What this task involves: Going down the listing below, print exactly each line from the one with "Will US$1,000 make an actual impact?" up to and including the one with "CONOCE A LOS ADMINISTRADORES", and skip the rest.

══ Source material ══

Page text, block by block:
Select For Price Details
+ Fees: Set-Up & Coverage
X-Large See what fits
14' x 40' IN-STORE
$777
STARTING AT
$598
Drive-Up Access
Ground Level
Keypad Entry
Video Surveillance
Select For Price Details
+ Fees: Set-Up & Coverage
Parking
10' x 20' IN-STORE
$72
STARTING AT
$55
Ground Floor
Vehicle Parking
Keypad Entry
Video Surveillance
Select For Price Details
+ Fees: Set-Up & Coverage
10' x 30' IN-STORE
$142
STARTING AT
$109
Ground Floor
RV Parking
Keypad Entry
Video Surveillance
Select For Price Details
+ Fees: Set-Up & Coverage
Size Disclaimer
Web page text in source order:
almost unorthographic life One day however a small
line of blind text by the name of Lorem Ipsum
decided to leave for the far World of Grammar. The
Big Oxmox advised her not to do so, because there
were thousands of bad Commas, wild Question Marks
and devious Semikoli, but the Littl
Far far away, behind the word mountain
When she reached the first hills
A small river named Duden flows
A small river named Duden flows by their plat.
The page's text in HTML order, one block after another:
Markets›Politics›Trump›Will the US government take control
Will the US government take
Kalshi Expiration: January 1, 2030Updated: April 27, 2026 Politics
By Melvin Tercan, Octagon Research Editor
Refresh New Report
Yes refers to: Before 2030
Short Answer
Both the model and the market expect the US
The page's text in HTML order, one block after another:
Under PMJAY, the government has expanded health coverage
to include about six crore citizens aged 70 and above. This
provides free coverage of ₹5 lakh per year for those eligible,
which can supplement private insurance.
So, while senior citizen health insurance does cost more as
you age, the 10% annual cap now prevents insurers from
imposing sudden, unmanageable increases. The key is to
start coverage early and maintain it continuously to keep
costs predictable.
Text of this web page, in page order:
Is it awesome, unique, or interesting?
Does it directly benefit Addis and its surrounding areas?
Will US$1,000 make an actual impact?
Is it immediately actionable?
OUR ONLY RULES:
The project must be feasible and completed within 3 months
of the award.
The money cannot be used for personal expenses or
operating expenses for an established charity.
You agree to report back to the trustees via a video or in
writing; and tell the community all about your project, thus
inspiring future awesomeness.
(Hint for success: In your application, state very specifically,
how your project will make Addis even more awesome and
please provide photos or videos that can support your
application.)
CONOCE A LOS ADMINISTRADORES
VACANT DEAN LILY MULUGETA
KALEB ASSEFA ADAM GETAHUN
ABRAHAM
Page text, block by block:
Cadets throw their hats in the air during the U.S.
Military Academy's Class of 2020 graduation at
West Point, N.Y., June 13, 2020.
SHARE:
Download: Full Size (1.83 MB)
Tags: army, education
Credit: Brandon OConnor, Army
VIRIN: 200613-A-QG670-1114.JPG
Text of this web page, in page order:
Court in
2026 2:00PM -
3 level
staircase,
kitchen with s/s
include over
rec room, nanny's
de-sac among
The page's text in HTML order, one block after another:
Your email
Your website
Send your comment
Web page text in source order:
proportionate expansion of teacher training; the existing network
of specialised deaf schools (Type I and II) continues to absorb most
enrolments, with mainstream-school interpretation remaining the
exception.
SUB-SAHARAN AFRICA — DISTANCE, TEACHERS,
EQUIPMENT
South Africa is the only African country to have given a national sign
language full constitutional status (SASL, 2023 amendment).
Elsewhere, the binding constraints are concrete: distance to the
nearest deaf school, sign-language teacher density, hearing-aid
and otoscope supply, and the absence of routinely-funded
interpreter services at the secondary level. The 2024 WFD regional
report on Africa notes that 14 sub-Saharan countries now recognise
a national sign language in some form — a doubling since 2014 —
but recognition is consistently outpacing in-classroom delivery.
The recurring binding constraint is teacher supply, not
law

═══

Task answer:
Will US$1,000 make an actual impact?
Is it immediately actionable?
OUR ONLY RULES:
The project must be feasible and completed within 3 months
of the award.
The money cannot be used for personal expenses or
operating expenses for an established charity.
You agree to report back to the trustees via a video or in
writing; and tell the community all about your project, thus
inspiring future awesomeness.
(Hint for success: In your application, state very specifically,
how your project will make Addis even more awesome and
please provide photos or videos that can support your
application.)
CONOCE A LOS ADMINISTRADORES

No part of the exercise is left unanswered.